Following plaintiff’s deposition, defendant revived its request that plaintiff produce ESI in her possession, including information she described at deposition, and requested that plaintiff allow defendant to inspect her personal computer. When repeated requests produced unsatisfactory results, defendant filed a motion to compel. Several days later, plaintiff’s counsel revealed the destruction of plaintiff’s computer for the first time. Subsequently, plaintiff revealed that that her 13-year-old computer had crashed sometime in June or July 2011, approximately eight months after her complaint was filed. She further alleged that after taking the computer to Best Buy’s “Geek Squad” she was advised to “just buy another computer” and thus burned her computer because of the personal information it contained and the “threat of identity theft.” She also purchased a new computer. Accordingly, defendant filed a motion for sanctions and requested dismissal of plaintiff’s case.
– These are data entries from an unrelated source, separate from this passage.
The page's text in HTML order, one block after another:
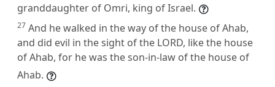
granddaughter of Omri, king of Israel.
27 And he walked in the way of the house of Ahab,
and did evil in the sight of the LORD, like the house
of Ahab, for he was the son-in-law of the house of
Ahab.

Addressing first defendant’s motion to compel, the court did not find plaintiff’s claims that she had produced all relevant information credible, particularly in light of her deposition testimony that additional responsive ESI existed which had not been produced. Accordingly, following the court’s discussion of plaintiff’s discovery violations and after noting the likely availability of additional relevant emails from plaintiff’s web-based email account (which would have been unaffected by plaintiff’s spoliation of her hard drive), the court ordered plaintiff to produce “all emails from her personal email account on ‘gmail.com’ that would be available through the provider regardless of when the computer was destroyed.” The court further ordered production of plaintiff’s new computer for inspection, production of a relevant notebook and that plaintiff pay defendant’s reasonable fees and expenses associated with the motion.
Turning then to defendant’s motion for sanctions, the court first identified the relevant legal standard and noted that because the Eleventh Circuit had not set forth specific guidelines for the imposition of sanctions, courts may look to state law, provided the law is consistent with federal standards that do exist—in this case, the law of Alabama. In the Eleventh Circuit, dismissal is a severe sanction only available upon a showing of bad faith. As the court explained, such a showing does not require malice, but rather, “in determining whether there is bad faith, a court should weight the degree of the spoliator’s culpability against the prejudice to the opposing party.”
According to the Alabama Supreme Court, the factors that must be applied when analyzing a request for spoliation sanctions are: the importance of the evidence destroyed, the culpability of the party, fundamental fairness, alternative sources for the information destroyed, and the possible effectiveness of sanctions less severe than dismissal. Taking those factors into account in the present case, the court determined that the plaintiff had spoliated evidence in bad faith (based on plaintiff’s “high level of culpability” combined with the prejudice to the defendant) but that dismissal was not warranted. Instead, noting that this was not a case in which the spoliation left the defendant unable to defend against plaintiff’s allegations, the court ordered an adverse inference instruction to be given at trial (provided plaintiff survived summary judgment) and that plaintiff pay the fees and costs associated with defendant’s motion for sanctions.